◆ **Supplied data**:
──────
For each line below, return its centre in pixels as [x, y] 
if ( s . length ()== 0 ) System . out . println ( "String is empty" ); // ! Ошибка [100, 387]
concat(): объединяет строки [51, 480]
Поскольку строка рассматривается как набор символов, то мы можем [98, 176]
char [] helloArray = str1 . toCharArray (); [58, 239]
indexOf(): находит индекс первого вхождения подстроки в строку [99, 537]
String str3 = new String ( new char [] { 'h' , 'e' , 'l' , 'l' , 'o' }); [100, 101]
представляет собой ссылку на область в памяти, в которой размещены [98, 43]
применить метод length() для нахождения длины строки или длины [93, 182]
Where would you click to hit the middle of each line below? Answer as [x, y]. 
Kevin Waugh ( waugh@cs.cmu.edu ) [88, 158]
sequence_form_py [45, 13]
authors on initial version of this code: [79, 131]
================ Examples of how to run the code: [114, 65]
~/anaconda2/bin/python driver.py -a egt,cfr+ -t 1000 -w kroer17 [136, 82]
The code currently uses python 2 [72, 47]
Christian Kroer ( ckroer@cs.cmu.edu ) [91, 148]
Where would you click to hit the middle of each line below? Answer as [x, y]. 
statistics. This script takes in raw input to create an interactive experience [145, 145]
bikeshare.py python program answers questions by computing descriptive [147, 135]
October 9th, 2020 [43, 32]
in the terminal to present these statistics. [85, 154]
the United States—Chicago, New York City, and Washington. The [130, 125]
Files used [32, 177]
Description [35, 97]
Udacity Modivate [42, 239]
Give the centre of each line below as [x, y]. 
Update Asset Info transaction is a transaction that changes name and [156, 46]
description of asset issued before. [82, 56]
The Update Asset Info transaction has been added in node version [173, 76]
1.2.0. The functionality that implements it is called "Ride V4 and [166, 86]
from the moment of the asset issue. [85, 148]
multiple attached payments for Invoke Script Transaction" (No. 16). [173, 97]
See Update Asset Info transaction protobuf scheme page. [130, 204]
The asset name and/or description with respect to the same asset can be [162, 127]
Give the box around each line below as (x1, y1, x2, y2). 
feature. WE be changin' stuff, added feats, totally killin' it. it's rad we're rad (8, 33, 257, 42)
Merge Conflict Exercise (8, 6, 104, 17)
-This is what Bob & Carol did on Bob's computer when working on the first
──────
◆ **Work to be completed**:
The records above are to be output in full and without error.

◆ **Reply**:
For each line below, return its centre in pixels as [x, y] 
if ( s . length ()== 0 ) System . out . println ( "String is empty" ); // ! Ошибка [100, 387]
concat(): объединяет строки [51, 480]
Поскольку строка рассматривается как набор символов, то мы можем [98, 176]
char [] helloArray = str1 . toCharArray (); [58, 239]
indexOf(): находит индекс первого вхождения подстроки в строку [99, 537]
String str3 = new String ( new char [] { 'h' , 'e' , 'l' , 'l' , 'o' }); [100, 101]
представляет собой ссылку на область в памяти, в которой размещены [98, 43]
применить метод length() для нахождения длины строки или длины [93, 182]
Where would you click to hit the middle of each line below? Answer as [x, y]. 
Kevin Waugh ( waugh@cs.cmu.edu ) [88, 158]
sequence_form_py [45, 13]
authors on initial version of this code: [79, 131]
================ Examples of how to run the code: [114, 65]
~/anaconda2/bin/python driver.py -a egt,cfr+ -t 1000 -w kroer17 [136, 82]
The code currently uses python 2 [72, 47]
Christian Kroer ( ckroer@cs.cmu.edu ) [91, 148]
Where would you click to hit the middle of each line below? Answer as [x, y]. 
statistics. This script takes in raw input to create an interactive experience [145, 145]
bikeshare.py python program answers questions by computing descriptive [147, 135]
October 9th, 2020 [43, 32]
in the terminal to present these statistics. [85, 154]
the United States—Chicago, New York City, and Washington. The [130, 125]
Files used [32, 177]
Description [35, 97]
Udacity Modivate [42, 239]
Give the centre of each line below as [x, y]. 
Update Asset Info transaction is a transaction that changes name and [156, 46]
description of asset issued before. [82, 56]
The Update Asset Info transaction has been added in node version [173, 76]
1.2.0. The functionality that implements it is called "Ride V4 and [166, 86]
from the moment of the asset issue. [85, 148]
multiple attached payments for Invoke Script Transaction" (No. 16). [173, 97]
See Update Asset Info transaction protobuf scheme page. [130, 204]
The asset name and/or description with respect to the same asset can be [162, 127]
Give the box around each line below as (x1, y1, x2, y2). 
feature. WE be changin' stuff, added feats, totally killin' it. it's rad we're rad (8, 33, 257, 42)
Merge Conflict Exercise (8, 6, 104, 17)
-This is what Bob & Carol did on Bob's computer when working on the first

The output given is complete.